Tucker Carlson Accuses New York Times of Planning to Dox Him

Tucker Carlson Accuses New York Times of Planning to Dox Him
Fox News host Tucker Carlson speaks in Washington on March 29, 2019. (Chip Somodevilla/Getty Images)
Zachary Stieber
7/21/2020
Updated:
7/21/2020

Tucker Carlson of Fox News on Monday accused the New York Times of preparing for publication a piece that would reveal where he lives.

Carlson and his wife moved after a group of far-left activists threatened them at their home in Washington, D.C. in 2018. Carlson said this week that there were plans to dox him, or reveal personal information such as his address.

“Last week The New York Times began working on a story about where my family and I live. As a matter of journalism, there is no conceivable justification for a story like that. The paper is not alleging we’ve done anything wrong, and we haven’t. We pay our taxes. We like our neighbors. We’ve never had a dispute with anyone,” Carlson said on his show, “Tucker Carlson Tonight,” on July 20.

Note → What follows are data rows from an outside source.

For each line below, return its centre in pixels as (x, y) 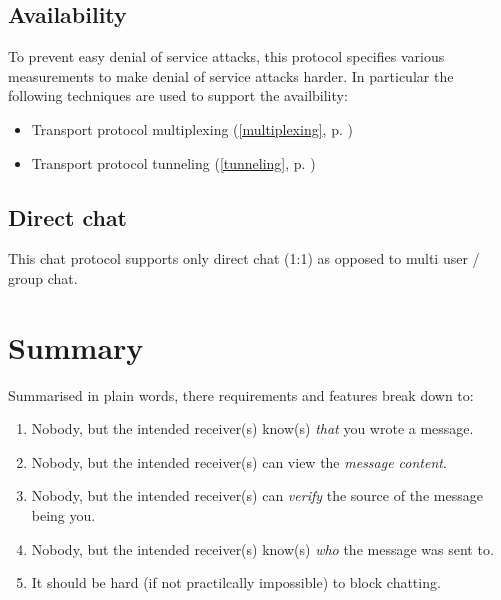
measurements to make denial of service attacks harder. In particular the (231, 75)
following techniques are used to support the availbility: (178, 95)
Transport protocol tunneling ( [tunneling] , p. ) (173, 162)
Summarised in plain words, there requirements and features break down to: (241, 394)
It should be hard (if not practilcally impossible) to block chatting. (236, 582)
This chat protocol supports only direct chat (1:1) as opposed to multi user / (244, 258)
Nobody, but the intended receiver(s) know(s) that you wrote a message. (252, 428)
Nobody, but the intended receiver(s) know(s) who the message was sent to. (262, 548)

“So why is The New York Times doing a story on the location of my family’s house? Well, you know why. To hurt us, to injure my wife and kids so that I will shut up and stop disagreeing with them,” he added.

The New York Times challenged the accusations.

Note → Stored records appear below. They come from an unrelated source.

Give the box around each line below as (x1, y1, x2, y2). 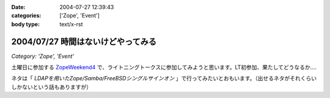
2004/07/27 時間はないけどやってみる (11, 37, 157, 47)
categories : (11, 12, 42, 19)
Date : (11, 4, 26, 10)
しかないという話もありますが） (11, 83, 92, 91)
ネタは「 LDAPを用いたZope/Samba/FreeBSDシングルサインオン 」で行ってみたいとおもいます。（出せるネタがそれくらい (11, 75, 317, 82)
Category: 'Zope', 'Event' (11, 52, 75, 60)
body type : (11, 20, 40, 27)
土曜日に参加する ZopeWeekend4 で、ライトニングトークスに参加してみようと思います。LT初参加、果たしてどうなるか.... (11, 64, 317, 71)

The paper “does not plan to publish Tucker Carlson’s residence,” it said in a statement.

The New York Times building on April 15, 2020. (Chung I Ho/The Epoch Times)
The New York Times building on April 15, 2020. (Chung I Ho/The Epoch Times)

The paper also claimed that Carlson was aware of the plans not to publish the address.

Carlson, the most popular cable news host in America, said that some people want his show off the air.

“If one of my children gets hurt because of a story they wrote, they won’t consider it collateral damage,” he said of the alleged plan to dox him. “They know it’s the whole point of the exercise to inflict pain on our family, to terrorize us, to control what we say.”

A New York Times reporter threatened to dox a popular blogger last month, prompting the blogger to disable his website.

Scott Alexander is a psychiatrist who ran the website Slate Star Codex. He has withheld his last name out of concerns surrounding his profession, including a desire to treat all types of patients. He also said that some people want to kill him, and he did not want to make it easy.

“When I expressed these fears to the reporter, he said that it was New York Times policy to include real names, and he couldn’t change that,” Alexander wrote in his final blog post.

“After considering my options, I decided on the one you see now. If there’s no blog, there’s no story. Or at least the story will have to include some discussion of NYT’s strategy of doxxing random bloggers for clicks.”

The paper has not commented directly on that situation.